→ **Work instruction**: Take the entries that follow and return exactly the lines from the one holding "Datenschutzerklärung" through the one holding "Investir dans la", both included. Nothing else is needed.

[Extracted data entries]
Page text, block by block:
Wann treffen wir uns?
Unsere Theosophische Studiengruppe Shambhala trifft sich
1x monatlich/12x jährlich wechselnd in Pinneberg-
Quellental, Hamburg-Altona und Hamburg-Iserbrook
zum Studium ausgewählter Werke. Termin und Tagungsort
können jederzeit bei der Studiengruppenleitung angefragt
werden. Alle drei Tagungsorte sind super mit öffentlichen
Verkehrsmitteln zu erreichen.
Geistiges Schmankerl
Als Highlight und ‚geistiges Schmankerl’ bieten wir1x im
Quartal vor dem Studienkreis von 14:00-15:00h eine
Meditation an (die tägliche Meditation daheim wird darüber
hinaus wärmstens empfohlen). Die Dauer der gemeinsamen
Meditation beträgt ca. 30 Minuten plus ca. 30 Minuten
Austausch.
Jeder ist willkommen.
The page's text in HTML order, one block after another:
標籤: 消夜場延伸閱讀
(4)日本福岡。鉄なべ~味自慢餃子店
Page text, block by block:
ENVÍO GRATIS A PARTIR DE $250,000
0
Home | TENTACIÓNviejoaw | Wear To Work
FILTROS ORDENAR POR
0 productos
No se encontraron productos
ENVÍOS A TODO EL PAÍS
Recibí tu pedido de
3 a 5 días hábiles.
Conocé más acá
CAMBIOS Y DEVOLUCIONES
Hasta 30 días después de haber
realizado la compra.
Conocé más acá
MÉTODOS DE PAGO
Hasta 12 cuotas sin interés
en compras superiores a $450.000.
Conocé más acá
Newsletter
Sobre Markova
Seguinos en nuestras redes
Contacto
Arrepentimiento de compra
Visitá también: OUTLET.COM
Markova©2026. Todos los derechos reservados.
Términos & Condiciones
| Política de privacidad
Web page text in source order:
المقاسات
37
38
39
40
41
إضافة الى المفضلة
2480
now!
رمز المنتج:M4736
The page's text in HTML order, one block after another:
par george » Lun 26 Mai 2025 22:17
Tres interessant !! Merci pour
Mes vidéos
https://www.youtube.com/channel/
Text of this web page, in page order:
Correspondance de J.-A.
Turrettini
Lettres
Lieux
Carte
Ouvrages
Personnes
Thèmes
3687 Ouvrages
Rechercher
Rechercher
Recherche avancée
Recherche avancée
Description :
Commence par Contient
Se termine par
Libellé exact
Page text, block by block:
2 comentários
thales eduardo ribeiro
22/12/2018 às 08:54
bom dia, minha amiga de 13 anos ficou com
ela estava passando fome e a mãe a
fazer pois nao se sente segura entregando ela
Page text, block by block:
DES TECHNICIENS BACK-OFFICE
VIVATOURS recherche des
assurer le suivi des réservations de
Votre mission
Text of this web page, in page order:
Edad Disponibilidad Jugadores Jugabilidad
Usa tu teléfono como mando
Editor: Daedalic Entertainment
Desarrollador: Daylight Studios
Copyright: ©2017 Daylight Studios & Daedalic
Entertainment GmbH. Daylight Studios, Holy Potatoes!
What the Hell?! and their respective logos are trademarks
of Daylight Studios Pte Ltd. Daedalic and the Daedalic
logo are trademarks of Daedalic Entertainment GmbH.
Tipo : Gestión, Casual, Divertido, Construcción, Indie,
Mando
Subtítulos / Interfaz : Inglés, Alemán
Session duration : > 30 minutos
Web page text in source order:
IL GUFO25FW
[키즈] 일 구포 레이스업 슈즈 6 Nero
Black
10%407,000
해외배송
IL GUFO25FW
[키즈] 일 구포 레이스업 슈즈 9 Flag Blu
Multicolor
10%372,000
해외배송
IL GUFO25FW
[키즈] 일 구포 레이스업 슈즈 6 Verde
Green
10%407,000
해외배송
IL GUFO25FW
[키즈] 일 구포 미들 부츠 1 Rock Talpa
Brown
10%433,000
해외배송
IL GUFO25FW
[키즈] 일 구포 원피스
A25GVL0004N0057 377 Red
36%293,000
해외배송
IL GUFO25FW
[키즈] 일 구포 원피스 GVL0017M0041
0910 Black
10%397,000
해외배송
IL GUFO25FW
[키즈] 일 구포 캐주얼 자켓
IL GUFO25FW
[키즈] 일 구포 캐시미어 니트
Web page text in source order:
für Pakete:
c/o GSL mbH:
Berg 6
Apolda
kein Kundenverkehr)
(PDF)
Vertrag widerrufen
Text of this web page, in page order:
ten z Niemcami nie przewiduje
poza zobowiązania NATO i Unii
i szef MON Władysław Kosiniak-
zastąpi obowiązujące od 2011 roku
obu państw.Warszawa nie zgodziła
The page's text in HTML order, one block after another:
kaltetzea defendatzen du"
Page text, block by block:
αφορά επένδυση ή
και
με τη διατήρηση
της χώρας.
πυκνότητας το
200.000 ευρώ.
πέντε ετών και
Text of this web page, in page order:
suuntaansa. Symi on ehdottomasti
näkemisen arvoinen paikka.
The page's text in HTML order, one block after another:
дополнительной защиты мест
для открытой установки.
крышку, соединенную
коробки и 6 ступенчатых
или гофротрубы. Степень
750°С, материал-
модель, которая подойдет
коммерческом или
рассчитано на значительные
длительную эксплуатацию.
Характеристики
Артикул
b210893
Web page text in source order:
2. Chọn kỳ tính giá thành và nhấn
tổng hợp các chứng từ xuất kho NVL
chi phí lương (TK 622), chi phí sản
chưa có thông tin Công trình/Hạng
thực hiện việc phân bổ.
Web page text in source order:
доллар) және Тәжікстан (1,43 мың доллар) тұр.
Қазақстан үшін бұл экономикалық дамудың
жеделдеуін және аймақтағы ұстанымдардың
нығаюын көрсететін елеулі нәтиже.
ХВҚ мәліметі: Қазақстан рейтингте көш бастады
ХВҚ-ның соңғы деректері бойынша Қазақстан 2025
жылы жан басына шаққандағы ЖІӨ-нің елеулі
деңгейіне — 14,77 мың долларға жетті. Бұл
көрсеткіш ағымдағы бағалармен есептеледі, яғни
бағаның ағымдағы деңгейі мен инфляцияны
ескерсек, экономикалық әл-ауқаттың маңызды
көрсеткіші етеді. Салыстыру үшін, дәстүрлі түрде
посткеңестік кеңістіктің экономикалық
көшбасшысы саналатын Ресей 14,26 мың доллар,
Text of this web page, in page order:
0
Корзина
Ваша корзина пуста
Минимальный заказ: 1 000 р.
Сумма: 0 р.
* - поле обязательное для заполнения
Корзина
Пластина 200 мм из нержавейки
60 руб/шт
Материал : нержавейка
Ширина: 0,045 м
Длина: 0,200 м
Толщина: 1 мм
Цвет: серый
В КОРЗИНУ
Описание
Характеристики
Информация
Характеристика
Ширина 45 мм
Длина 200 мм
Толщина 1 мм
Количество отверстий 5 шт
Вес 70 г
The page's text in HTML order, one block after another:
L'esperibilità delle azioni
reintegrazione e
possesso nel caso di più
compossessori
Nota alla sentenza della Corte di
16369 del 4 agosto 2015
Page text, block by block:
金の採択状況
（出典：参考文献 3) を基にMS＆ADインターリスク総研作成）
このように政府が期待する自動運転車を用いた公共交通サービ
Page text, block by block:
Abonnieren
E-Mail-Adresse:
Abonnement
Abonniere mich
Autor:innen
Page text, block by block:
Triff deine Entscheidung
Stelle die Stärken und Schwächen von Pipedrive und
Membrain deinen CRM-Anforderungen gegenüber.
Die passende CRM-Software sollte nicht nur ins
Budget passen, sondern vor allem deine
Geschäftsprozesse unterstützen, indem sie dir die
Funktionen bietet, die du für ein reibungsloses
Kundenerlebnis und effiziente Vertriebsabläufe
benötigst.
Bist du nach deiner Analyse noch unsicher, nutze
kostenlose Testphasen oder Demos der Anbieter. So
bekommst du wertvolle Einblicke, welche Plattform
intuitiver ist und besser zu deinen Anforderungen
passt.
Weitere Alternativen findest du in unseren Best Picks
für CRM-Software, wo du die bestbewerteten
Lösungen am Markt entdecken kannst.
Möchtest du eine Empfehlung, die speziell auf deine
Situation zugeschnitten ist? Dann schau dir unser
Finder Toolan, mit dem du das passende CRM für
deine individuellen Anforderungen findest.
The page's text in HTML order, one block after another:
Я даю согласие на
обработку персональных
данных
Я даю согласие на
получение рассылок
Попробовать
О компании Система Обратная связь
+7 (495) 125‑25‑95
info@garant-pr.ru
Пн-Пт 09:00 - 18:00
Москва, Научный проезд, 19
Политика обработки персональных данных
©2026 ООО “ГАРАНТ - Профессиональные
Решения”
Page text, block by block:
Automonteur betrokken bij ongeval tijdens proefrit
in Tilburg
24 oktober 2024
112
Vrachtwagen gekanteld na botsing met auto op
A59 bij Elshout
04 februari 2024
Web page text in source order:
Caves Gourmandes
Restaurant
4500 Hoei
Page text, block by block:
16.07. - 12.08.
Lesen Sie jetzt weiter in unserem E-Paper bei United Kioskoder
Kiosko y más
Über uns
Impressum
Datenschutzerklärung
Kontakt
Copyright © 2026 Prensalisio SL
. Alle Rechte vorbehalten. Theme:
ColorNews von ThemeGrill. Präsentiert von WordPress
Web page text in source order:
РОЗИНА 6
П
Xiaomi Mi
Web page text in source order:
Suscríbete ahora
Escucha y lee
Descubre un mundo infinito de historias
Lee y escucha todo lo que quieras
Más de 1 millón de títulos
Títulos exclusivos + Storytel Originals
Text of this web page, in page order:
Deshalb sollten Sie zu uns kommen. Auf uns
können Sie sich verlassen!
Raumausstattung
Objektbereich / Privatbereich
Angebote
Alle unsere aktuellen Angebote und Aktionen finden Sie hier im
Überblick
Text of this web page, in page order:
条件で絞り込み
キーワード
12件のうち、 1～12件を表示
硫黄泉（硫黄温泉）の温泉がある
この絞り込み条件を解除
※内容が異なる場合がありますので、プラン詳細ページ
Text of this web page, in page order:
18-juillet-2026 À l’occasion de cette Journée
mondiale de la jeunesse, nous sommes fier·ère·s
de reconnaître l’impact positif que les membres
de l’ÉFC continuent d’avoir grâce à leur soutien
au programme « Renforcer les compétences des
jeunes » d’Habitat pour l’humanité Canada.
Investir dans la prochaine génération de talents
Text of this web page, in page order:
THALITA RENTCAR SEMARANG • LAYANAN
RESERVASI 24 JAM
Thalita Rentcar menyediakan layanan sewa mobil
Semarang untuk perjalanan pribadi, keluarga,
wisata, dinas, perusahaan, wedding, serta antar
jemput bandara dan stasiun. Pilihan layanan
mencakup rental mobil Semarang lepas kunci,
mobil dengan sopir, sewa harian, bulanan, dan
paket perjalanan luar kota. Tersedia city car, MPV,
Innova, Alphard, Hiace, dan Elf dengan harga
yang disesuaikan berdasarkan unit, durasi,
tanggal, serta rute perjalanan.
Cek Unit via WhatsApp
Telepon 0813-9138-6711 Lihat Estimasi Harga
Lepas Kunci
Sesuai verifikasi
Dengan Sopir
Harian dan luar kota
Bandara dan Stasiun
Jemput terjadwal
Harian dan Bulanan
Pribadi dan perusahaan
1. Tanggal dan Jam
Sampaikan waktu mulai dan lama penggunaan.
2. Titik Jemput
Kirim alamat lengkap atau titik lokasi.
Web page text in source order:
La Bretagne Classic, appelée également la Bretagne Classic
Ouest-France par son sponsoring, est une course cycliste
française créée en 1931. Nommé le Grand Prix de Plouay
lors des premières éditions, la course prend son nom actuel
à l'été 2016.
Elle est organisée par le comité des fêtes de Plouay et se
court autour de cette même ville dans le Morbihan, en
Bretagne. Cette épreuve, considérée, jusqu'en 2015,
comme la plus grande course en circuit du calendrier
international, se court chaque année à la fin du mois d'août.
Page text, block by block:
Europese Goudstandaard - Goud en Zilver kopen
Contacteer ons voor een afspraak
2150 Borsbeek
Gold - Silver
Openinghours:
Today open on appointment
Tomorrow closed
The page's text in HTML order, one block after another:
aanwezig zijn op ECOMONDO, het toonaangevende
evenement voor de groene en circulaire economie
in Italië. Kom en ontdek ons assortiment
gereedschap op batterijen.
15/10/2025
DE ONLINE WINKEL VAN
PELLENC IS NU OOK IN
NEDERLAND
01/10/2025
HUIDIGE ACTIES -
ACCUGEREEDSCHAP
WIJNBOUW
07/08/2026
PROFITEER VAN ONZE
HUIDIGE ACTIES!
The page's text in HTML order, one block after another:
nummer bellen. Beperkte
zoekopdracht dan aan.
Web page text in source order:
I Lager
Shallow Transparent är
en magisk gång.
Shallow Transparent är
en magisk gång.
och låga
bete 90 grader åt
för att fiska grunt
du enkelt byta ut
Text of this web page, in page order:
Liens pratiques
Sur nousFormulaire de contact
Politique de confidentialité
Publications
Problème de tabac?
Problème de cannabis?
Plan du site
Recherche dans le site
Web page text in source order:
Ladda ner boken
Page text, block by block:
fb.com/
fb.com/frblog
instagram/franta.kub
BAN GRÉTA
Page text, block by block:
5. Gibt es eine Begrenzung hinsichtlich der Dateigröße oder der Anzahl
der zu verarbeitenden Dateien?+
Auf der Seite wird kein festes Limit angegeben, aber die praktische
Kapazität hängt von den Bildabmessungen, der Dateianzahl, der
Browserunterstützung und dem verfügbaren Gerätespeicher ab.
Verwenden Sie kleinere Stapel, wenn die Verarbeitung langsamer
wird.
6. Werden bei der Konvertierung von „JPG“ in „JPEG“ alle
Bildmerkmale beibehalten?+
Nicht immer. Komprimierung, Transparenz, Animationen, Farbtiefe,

→ **Output below**:
Datenschutzerklärung
Kontakt
Copyright © 2026 Prensalisio SL
. Alle Rechte vorbehalten. Theme:
ColorNews von ThemeGrill. Präsentiert von WordPress
Web page text in source order:
РОЗИНА 6
П
Xiaomi Mi
Web page text in source order:
Suscríbete ahora
Escucha y lee
Descubre un mundo infinito de historias
Lee y escucha todo lo que quieras
Más de 1 millón de títulos
Títulos exclusivos + Storytel Originals
Text of this web page, in page order:
Deshalb sollten Sie zu uns kommen. Auf uns
können Sie sich verlassen!
Raumausstattung
Objektbereich / Privatbereich
Angebote
Alle unsere aktuellen Angebote und Aktionen finden Sie hier im
Überblick
Text of this web page, in page order:
条件で絞り込み
キーワード
12件のうち、 1～12件を表示
硫黄泉（硫黄温泉）の温泉がある
この絞り込み条件を解除
※内容が異なる場合がありますので、プラン詳細ページ
Text of this web page, in page order:
18-juillet-2026 À l’occasion de cette Journée
mondiale de la jeunesse, nous sommes fier·ère·s
de reconnaître l’impact positif que les membres
de l’ÉFC continuent d’avoir grâce à leur soutien
au programme « Renforcer les compétences des
jeunes » d’Habitat pour l’humanité Canada.
Investir dans la prochaine génération de talents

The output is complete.